Problem statement
Wherever the string "github" shows up in the material below, copy that line.

Data

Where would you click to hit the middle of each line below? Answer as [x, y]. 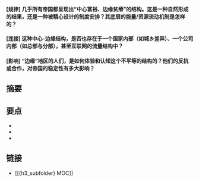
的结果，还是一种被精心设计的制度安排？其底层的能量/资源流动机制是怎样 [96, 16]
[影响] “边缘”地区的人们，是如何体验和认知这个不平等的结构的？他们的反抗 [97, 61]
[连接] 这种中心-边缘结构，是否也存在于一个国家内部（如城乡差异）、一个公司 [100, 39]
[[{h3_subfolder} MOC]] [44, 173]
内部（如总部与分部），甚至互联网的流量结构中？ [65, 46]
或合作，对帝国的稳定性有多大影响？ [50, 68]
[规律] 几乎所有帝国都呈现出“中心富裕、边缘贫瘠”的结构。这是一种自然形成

...

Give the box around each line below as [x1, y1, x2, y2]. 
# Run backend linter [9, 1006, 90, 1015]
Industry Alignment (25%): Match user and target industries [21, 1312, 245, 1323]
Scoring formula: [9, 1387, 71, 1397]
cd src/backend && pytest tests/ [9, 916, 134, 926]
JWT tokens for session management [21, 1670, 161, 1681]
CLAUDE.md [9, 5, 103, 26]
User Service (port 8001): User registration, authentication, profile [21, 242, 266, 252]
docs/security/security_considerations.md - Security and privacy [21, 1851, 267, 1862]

...

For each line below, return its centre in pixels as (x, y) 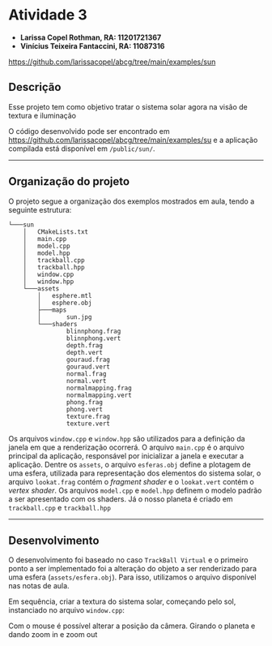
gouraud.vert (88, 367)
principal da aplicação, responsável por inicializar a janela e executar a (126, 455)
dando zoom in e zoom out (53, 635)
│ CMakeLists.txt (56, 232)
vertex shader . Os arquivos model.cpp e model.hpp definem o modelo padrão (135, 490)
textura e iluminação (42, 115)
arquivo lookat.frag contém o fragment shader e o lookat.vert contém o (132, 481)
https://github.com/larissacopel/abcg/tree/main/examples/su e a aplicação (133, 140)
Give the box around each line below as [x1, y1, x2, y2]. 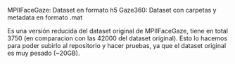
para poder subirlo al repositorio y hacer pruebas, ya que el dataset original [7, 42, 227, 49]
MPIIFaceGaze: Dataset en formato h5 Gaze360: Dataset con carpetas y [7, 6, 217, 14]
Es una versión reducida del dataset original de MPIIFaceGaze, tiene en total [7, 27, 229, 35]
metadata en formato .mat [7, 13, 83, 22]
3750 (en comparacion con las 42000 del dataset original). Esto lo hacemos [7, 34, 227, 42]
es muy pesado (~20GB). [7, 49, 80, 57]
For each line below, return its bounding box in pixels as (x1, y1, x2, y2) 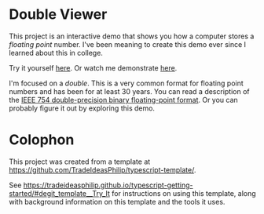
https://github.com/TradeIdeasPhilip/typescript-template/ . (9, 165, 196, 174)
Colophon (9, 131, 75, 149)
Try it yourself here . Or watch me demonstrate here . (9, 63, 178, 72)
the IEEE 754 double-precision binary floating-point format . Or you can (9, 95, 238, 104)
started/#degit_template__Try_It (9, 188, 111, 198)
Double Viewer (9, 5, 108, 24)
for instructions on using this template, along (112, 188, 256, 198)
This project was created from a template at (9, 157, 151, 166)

Result below
https://github.com/larissacopel/abcg/tree/main/examples/su e a aplicação (133, 140)
https://github.com/TradeIdeasPhilip/typescript-template/ . (9, 165, 196, 174)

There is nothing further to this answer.